Dark matter makes up about 23 percent of the mass-energy content of the universe, even though we don’t know what it is or have yet to directly see it (which is why it’s called “dark”). So how can we detect it and when we do, what will it reveal about the universe? In mid-October, more than 100 cosmologists, particle physicists and astrophysicists gathered for a meeting called "Dark Matter Universe: On the Threshold of Discovery" at the National Academy of Sciences’ Beckman Center in Irvine, CA. Their goal: to take stock of the latest theories and findings about dark matter, assess just how close we are to detecting it and spark cross-disciplinary discussions and collaborations aimed at resolving the dark matter puzzle.
The image above is one of the most detailed maps of dark matter in our universe ever created.
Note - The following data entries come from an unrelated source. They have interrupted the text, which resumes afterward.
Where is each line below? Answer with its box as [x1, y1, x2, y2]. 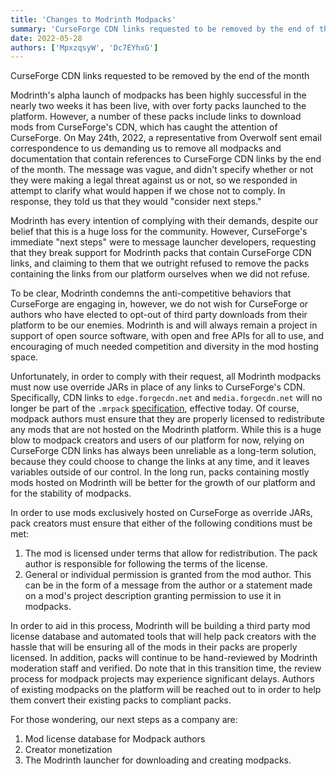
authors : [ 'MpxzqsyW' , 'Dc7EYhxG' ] [10, 42, 159, 53]
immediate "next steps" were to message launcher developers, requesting [10, 236, 317, 248]
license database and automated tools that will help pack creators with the [10, 631, 317, 643]
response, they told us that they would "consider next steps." [10, 196, 262, 208]
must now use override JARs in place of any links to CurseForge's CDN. [10, 381, 306, 393]
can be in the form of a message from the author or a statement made [24, 579, 313, 591]
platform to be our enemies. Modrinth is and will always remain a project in [10, 319, 318, 331]
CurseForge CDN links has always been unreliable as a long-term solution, [10, 445, 317, 457]
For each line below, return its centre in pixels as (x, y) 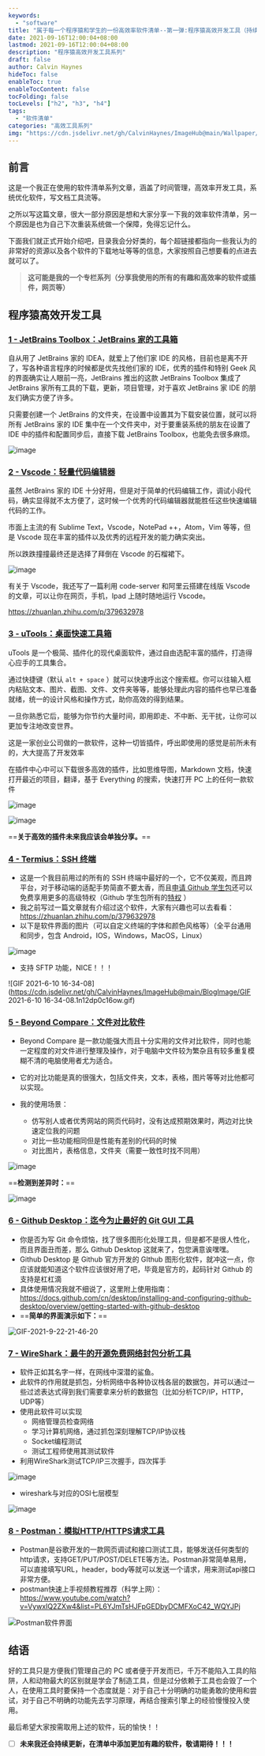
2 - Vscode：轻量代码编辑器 (62, 472)
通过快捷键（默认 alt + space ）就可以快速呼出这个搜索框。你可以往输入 (126, 679)
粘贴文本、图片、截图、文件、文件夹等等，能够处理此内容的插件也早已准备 (136, 689)
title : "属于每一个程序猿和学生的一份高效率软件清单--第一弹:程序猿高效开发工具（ (127, 30)
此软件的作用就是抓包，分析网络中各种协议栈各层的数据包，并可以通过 (134, 1382)
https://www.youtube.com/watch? (75, 1598)
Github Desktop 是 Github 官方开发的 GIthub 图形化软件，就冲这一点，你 (137, 1259)
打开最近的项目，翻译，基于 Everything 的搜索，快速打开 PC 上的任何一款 (127, 779)
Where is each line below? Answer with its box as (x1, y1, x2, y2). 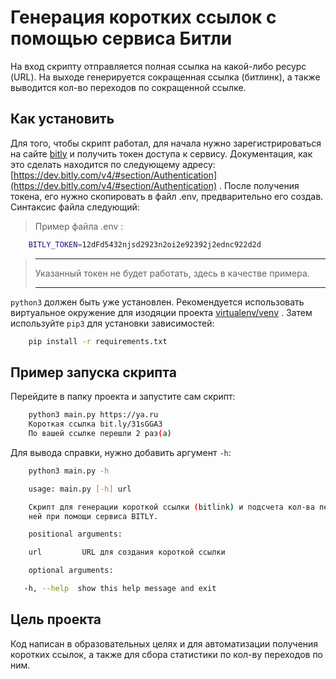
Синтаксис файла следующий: (10, 201, 140, 213)
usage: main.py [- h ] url (28, 484, 132, 494)
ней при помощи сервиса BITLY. (28, 511, 159, 521)
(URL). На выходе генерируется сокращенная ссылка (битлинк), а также (10, 71, 321, 83)
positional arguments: (28, 529, 123, 540)
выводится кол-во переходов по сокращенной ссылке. (10, 81, 247, 93)
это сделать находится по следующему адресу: (10, 158, 216, 170)
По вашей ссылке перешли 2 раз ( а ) (28, 429, 172, 439)
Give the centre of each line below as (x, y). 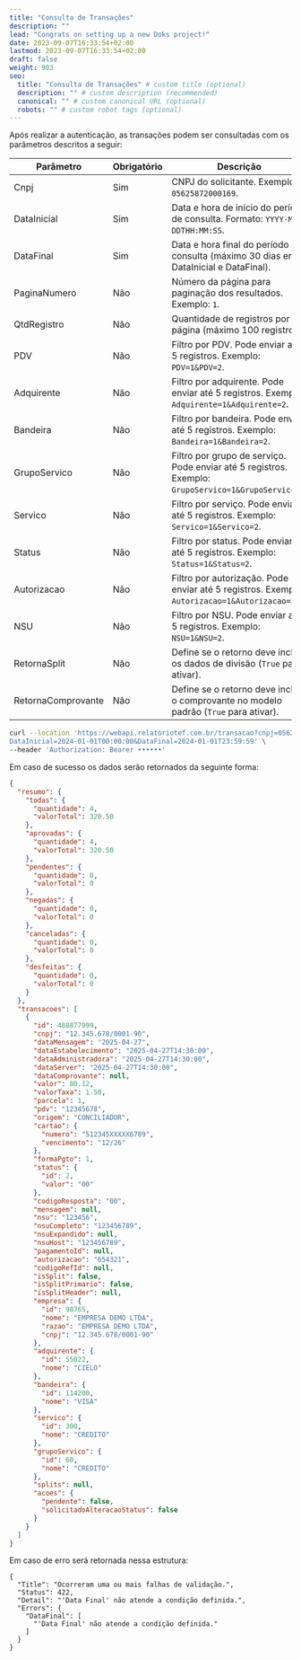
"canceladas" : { (56, 934)
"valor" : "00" (68, 1184)
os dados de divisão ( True (226, 664)
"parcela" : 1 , (60, 1101)
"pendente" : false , (78, 1502)
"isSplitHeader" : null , (77, 1293)
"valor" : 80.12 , (63, 1084)
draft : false (34, 59)
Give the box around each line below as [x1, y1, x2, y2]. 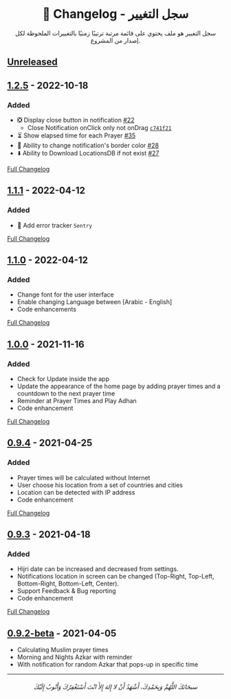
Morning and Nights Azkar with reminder [16, 653, 133, 661]
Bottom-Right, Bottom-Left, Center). [16, 579, 119, 588]
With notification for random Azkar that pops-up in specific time [16, 660, 199, 669]
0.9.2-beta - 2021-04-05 [7, 627, 117, 639]
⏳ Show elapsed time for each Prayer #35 [16, 131, 136, 140]
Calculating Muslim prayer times [16, 646, 109, 654]
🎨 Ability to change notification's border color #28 [16, 141, 159, 150]
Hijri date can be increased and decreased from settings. [16, 565, 179, 573]
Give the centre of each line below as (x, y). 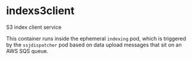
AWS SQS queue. (27, 51)
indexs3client (40, 11)
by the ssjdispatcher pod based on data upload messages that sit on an (94, 45)
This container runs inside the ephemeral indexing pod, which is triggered (96, 38)
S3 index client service (34, 27)
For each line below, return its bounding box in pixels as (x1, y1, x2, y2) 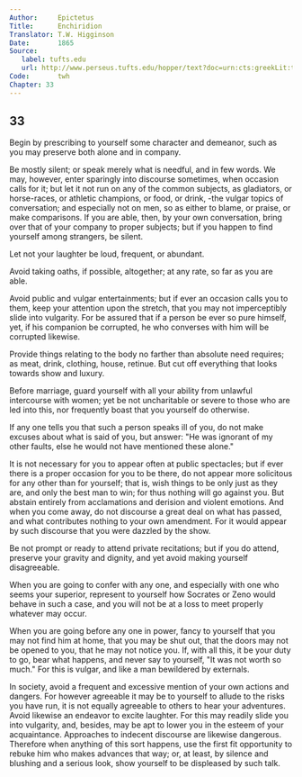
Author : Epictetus (9, 13, 94, 23)
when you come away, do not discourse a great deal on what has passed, (9, 506, 282, 518)
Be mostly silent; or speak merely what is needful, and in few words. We (9, 164, 276, 176)
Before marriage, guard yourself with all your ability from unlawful (9, 385, 253, 396)
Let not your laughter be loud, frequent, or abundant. (9, 248, 205, 259)
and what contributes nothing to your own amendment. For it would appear (9, 516, 288, 527)
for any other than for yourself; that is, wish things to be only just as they (9, 478, 279, 489)
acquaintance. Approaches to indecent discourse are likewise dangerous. (9, 729, 282, 740)
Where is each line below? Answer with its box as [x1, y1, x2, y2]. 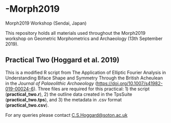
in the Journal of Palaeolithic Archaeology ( [5, 80, 97, 86]
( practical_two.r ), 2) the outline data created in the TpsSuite [5, 91, 133, 97]
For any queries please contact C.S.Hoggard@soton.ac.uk [5, 112, 128, 118]
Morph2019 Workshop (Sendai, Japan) [5, 20, 87, 26]
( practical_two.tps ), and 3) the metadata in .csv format [5, 96, 122, 102]
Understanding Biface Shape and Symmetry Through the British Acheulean [5, 75, 163, 81]
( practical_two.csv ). [5, 102, 49, 108]
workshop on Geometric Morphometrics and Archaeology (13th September [5, 35, 163, 42]
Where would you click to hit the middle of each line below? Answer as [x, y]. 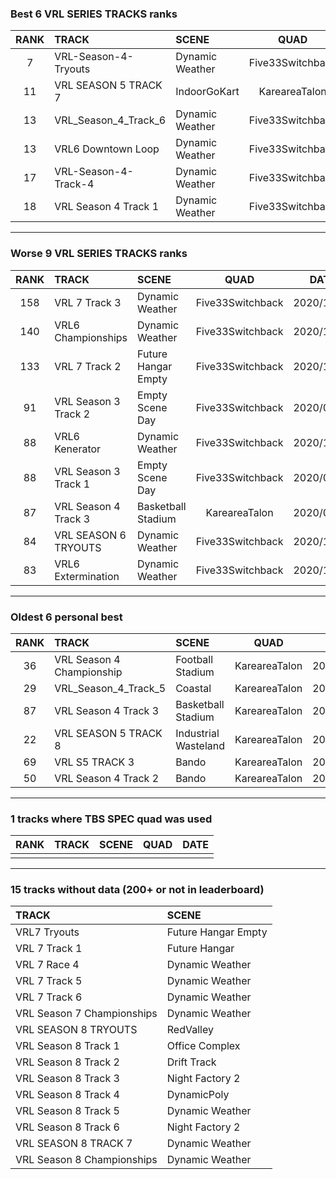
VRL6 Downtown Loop [107, 149]
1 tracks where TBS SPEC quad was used [111, 819]
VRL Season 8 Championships [86, 1160]
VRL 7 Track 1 [49, 949]
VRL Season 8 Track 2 [67, 1062]
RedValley [190, 1030]
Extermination [87, 576]
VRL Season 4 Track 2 [107, 778]
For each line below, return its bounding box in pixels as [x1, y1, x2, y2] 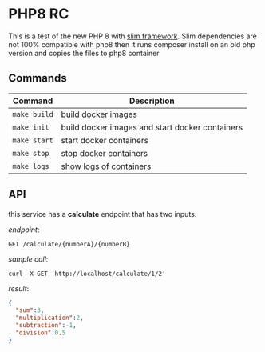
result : [8, 283, 30, 293]
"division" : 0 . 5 [15, 329, 66, 337]
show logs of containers [61, 161, 152, 172]
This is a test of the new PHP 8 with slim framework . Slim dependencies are [8, 31, 257, 41]
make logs [12, 162, 49, 170]
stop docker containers [61, 147, 148, 158]
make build [12, 110, 53, 118]
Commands [8, 71, 68, 85]
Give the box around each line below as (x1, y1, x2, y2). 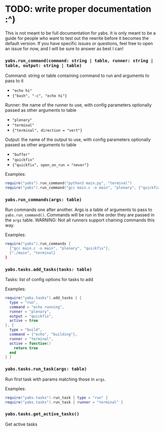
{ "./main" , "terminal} (9, 251, 56, 256)
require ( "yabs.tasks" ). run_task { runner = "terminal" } (5, 400, 123, 405)
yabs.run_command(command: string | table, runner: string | (5, 58, 154, 63)
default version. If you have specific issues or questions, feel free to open (5, 40, 153, 46)
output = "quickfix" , (9, 313, 54, 319)
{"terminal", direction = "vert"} (12, 128, 82, 133)
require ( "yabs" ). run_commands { (5, 241, 71, 246)
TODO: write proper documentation (5, 3, 151, 15)
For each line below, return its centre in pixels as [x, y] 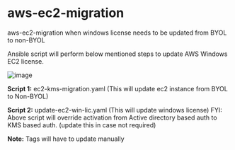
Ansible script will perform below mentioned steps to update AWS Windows [117, 54]
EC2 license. [25, 61]
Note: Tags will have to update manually [66, 139]
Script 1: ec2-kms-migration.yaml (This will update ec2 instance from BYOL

The location of the dark matter (tinted blue) was inferred through observations of magnified and distorted distant galaxies seen in this picture.
"Figuring out what is dark matter has become a problem that astrophysicists, cosmologists and particle physicists all want to solve, because dark matter is central to our understanding of the universe," says Michael S. Turner – Rauner Distinguished Service Professor and Director of the Kavli Institute for Cosmological Physics at the University of Chicago. "We now have a compelling hypothesis, namely that dark matter is comprised of WIMPs (Weakly Interacting Massive Particle), particles that don’t radiate light and interact rarely with ordinary matter. After decades of trying to figure out how to test the idea that dark matter is made up of WIMPs, we have three ways to test this hypothesis. Best of all, all three methods are closing in on being able to either confirm or falsify the WIMP. So the stars have truly aligned."